Thanks for any guidance.

--Voltswagen
('03 Civic Hybrid)

 

[ScottyUK]

VW,

Assuming that the 8kA transformer delivers 8kA into your load when supplied with rated voltage, you can not just increase the transformer voltage by a factor of three. The transformer core will saturate long before you reach three times rated voltage, and the transformer will draw a colossal current from your supply, either tripping the protective device or damaging your transformer.

The assumption that the transformer can handle 24kA, which is virtually a fault-level current, for nine seconds is questionable. You need to discuss this with the transformer manufacturer - the thermal limitations may be ok, but the mechanical stresses may be too high to be acceptable in a repetitive process such as the one you are describing.

 

[DougMSOE]

First, make sure that your source to feed the xfmrs is capable of supplying the load.
Second, the Z% should be quite low. Arc furnace transformers work very well but again the Z% and the source Z comes into play.
Other methods are there. Rotating short circuit generators are available in US and Europe.
Good Luck.

 

[RAMConsult]

Achieving these short circuit currents in a safe manner is a non-trivial task; therefore I suggest you check the following links to see how others do it:

http://powersearch.cpri.res.in/LABS/sc.htm

http://powersearch.cpri.res.in/stds/1500mva.htm

http://www.ruscan.com/e_products/e_test_short.html

http://www.kinectrics.com/en/serviceline/HighCurrent.html

If you happen to have a spare AC generator lying around that can supply that level of short circuit current you can try and duplicate what these laboratories do.

 

[busbar]

Long shot — location of work unknown, but in St Louis, MO, USA there is “…Paul P. Gubany Center for High Power Technology… supports tests up to 300 kA and 640 MVA for fault evaluation.”

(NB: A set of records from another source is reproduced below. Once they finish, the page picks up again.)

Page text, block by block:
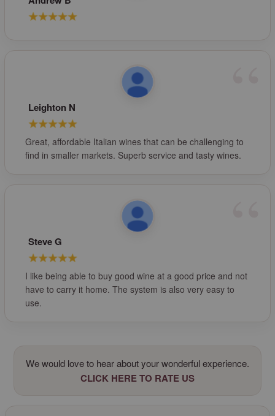
Leighton N
Great, affordable Italian wines that can be challenging to
find in smaller markets. Superb service and tasty wines.
Steve G
I like being able to buy good wine at a good price and not
have to carry it home. The system is also very easy to
use.
We would love to hear about your wonderful experience.
CLICK HERE TO RATE US
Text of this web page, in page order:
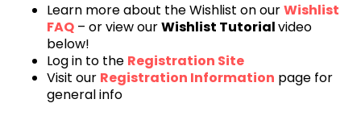
Learn more about the Wishlist on ourWishlist
FAQ – or view ourWishlist Tutorialvideo
below!
Log in to the Registration Site
Visit our Registration Information page for
general info
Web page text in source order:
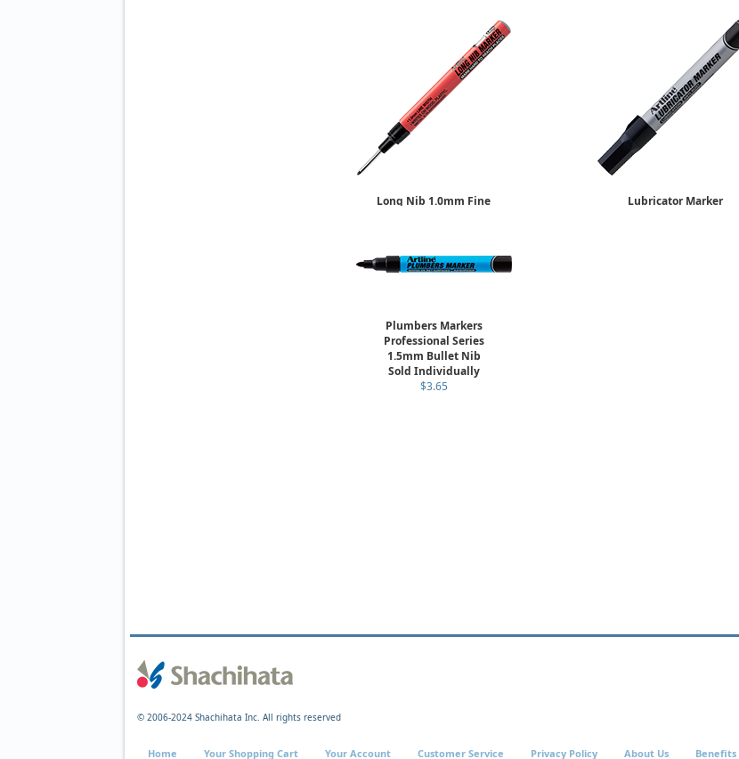
Long Nib 1.0mm Fine
Lubricator Marker
Plumbers Markers
Professional Series
1.5mm Bullet Nib
Sold Individually
$3.65
© 2006-2024 Shachihata Inc. All rights reserved
Home Your Shopping Cart Your Account Customer Service Privacy Policy About Us Benefits

http://www.bussmann.com/services/gubany/

 

[DanDel]

There are LV circuit breaker test sets which can routinely deliver more than 60kA for several seconds. The problem is the impedance of your load. The impedance of a closed C/B contact is typically at the micro-ohm level, and the output of the test set is usually 15V maximum. What length of cable are you using?

 

[busbar]

If I hit the right keys, about 1 volt is needed for compliance, but for some, nine seconds is close to an eternity for 24kA. It is stated that 250µΩ is impedance and not merely resistance, so the lead/bus makeup and extreme reactive requirement must empirically be very familiar. Carefully defined “impedance matching” is crucial.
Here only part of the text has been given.